Nature Biotechnology ( IF 33.1 ) Pub Date : 2024-11-04 , DOI: 10.1038/s41587-024-02469-9 M. Frank Erasmus, Laura Spector, Fortunato Ferrara, Roberto DiNiro, Thomas J. Pohl, Katheryn Perea-Schmittle, Wei Wang, Peter M. Tessier, Crystal Richardson, Laure Turner, Sumit Kumar, Daniel Bedinger, Pietro Sormanni, Monica L. Fernández-Quintero, Andrew B. Ward, Johannes R. Loeffler, Olivia M. Swanson, Charlotte M. Deane, Matthew I. J. Raybould, Andreas Evers, Carolin Sellmann, Sharrol Bachas, Jeff Ruffolo, Horacio G. Nastri, Karthik Ramesh, Jesper Sørensen, Rebecca Croasdale-Wood, Oliver Hijano, Camila Leal-Lopes, Melody Shahsavarian, Yu Qiu, Paolo Marcatili, Erik Vernet, Rahmad Akbar, Simon Friedensohn, Rick Wagner, Vinodh babu Kurella, Shipra Malhotra, Satyendra Kumar, Patrick Kidger, Juan C. Almagro, Eric Furfine, Marty Stanton, Christilyn P. Graff, Santiago David Villalba, Florian Tomszak, Andre A. R. Teixeira, Elizabeth Hopkins, Molly Dovner, Sara D’Angelo, Andrew R. M. Bradbury
Science is frequently subject to the Gartner hype cycle1: emergent technologies spark intense initial enthusiasm with the recruitment of dedicated scientists.

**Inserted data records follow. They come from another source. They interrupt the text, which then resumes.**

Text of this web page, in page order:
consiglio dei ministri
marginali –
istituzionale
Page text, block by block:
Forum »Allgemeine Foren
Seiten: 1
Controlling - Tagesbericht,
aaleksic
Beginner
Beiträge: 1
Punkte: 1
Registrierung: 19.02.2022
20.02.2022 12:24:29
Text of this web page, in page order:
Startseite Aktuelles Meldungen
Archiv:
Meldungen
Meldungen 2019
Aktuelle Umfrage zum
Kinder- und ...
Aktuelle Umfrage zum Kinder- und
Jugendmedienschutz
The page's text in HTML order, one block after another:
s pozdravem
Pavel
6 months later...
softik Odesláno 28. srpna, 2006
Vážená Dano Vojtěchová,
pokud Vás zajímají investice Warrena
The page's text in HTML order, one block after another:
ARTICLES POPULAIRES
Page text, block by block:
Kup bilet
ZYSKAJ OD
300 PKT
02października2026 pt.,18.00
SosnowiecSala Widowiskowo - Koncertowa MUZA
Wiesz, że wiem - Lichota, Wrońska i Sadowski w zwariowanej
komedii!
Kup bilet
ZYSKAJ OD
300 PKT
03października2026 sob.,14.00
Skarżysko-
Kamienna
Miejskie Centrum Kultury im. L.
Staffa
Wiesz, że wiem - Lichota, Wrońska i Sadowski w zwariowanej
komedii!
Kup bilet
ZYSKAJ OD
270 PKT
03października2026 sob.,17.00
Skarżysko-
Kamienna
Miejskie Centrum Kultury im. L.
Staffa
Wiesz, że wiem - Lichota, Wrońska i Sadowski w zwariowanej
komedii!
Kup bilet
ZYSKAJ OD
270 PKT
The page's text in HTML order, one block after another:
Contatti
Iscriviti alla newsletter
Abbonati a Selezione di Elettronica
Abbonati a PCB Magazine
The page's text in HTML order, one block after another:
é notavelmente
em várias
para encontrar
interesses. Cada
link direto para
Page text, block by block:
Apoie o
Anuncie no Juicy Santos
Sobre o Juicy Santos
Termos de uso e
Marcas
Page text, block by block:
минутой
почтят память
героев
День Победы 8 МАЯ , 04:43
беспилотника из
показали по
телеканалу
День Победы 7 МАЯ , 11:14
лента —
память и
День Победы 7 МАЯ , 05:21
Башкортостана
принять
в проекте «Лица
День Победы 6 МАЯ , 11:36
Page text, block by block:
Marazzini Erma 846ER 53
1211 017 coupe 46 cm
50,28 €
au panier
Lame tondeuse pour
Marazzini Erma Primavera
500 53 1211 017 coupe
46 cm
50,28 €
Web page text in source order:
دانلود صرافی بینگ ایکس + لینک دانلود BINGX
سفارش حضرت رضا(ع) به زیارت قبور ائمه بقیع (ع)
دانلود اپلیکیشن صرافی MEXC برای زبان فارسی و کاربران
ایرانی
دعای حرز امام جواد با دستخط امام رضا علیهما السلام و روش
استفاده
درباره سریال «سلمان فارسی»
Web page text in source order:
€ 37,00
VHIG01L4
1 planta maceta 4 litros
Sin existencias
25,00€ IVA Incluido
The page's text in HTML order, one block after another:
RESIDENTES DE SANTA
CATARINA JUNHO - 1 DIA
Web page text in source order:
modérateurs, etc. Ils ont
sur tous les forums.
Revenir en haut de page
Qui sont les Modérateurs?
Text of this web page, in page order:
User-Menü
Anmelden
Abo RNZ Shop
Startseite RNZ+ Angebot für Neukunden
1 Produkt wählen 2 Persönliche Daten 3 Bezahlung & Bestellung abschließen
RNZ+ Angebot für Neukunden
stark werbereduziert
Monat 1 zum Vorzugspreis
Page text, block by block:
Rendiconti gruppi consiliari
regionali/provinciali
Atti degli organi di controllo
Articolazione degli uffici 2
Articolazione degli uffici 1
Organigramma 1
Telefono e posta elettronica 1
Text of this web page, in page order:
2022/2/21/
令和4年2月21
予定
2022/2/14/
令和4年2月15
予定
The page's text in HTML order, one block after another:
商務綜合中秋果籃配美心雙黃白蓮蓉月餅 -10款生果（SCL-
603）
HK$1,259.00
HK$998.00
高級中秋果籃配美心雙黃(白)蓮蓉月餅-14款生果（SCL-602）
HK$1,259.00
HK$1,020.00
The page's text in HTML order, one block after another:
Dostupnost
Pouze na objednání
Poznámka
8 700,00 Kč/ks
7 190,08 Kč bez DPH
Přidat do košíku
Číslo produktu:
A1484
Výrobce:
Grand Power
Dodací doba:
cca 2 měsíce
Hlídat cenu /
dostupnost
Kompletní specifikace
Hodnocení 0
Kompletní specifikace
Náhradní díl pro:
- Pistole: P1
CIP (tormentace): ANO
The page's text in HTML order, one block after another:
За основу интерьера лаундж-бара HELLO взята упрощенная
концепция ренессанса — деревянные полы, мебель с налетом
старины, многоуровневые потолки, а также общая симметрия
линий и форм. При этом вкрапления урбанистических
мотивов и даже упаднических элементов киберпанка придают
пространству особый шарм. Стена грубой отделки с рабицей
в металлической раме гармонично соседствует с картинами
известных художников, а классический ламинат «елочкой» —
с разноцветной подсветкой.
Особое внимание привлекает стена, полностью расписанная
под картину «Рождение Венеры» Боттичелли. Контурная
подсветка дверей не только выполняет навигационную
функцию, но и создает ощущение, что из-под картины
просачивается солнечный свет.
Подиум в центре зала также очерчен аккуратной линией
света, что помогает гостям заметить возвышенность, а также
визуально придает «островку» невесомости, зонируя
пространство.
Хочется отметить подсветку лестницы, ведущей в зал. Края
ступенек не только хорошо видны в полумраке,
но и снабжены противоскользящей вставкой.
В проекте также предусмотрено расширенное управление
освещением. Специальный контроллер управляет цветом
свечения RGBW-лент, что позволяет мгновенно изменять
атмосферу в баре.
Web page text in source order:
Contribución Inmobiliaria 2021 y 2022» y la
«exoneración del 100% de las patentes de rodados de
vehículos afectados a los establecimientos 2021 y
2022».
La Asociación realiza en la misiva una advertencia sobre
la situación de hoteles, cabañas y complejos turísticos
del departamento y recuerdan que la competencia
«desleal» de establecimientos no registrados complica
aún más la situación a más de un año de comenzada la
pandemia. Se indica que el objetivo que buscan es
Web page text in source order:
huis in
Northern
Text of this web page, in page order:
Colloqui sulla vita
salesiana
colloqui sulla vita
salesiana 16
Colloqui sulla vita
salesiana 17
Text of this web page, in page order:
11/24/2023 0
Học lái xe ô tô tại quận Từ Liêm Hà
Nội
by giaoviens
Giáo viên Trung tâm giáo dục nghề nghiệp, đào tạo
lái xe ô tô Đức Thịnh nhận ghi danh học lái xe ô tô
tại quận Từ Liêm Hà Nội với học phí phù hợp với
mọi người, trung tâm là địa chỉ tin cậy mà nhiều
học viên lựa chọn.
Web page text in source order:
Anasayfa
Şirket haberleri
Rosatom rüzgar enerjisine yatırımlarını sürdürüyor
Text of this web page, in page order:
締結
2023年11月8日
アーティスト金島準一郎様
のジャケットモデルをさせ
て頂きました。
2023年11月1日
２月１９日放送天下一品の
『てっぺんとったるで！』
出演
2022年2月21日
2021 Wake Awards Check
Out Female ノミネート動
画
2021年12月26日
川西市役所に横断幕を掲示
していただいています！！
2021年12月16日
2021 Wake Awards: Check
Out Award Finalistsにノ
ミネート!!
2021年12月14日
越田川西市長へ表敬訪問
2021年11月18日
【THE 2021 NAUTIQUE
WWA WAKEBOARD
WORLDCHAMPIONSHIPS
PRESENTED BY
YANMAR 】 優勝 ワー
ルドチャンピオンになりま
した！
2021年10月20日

As limitations are recognized, disillusionment often sets in; some scientists turn away, disappointed in the inability of the new technology to deliver on initial promise, while others persevere and further develop the technology. Although the value (or not) of a new technology usually becomes clear with time, appropriate benchmarks can be invaluable in highlighting strengths and areas for improvement, substantially speeding up technology maturation. A particular challenge in computational engineering and artificial intelligence (AI)/machine learning (ML) is that benchmarks and best practices are uncommon, so it is particularly hard for non-experts to assess the impact and performance of these methods. Although multiple papers have highlighted best practices and evaluation guidelines2,3,4, the true test for such methods is ultimately prospective performance, which requires experimental testing.
中文翻译:
AIntibody:一项经过计算机验证的抗体发现设计挑战赛
科学经常受到 Gartner 炒作周期1 的影响:新兴技术通过招募敬业的科学家激发了强烈的初始热情。随着局限性被认识到,幻灭往往会开始;一些科学家对新技术无法兑现最初的承诺感到失望,而其他科学家则坚持不懈并进一步发展这项技术。尽管新技术的价值(或价值)通常会随着时间的推移而变得清晰,但适当的基准对于突出优势和需要改进的领域非常宝贵,从而大大加快技术的成熟。计算工程和人工智能 (AI)/机器学习 (ML) 的一个特殊挑战是基准和最佳实践并不常见,因此非专家特别难以评估这些方法的影响和性能。尽管多篇论文都强调了最佳实践和评估指南2,3,4,但对此类方法的真正测试最终是前瞻性性能,这需要实验测试。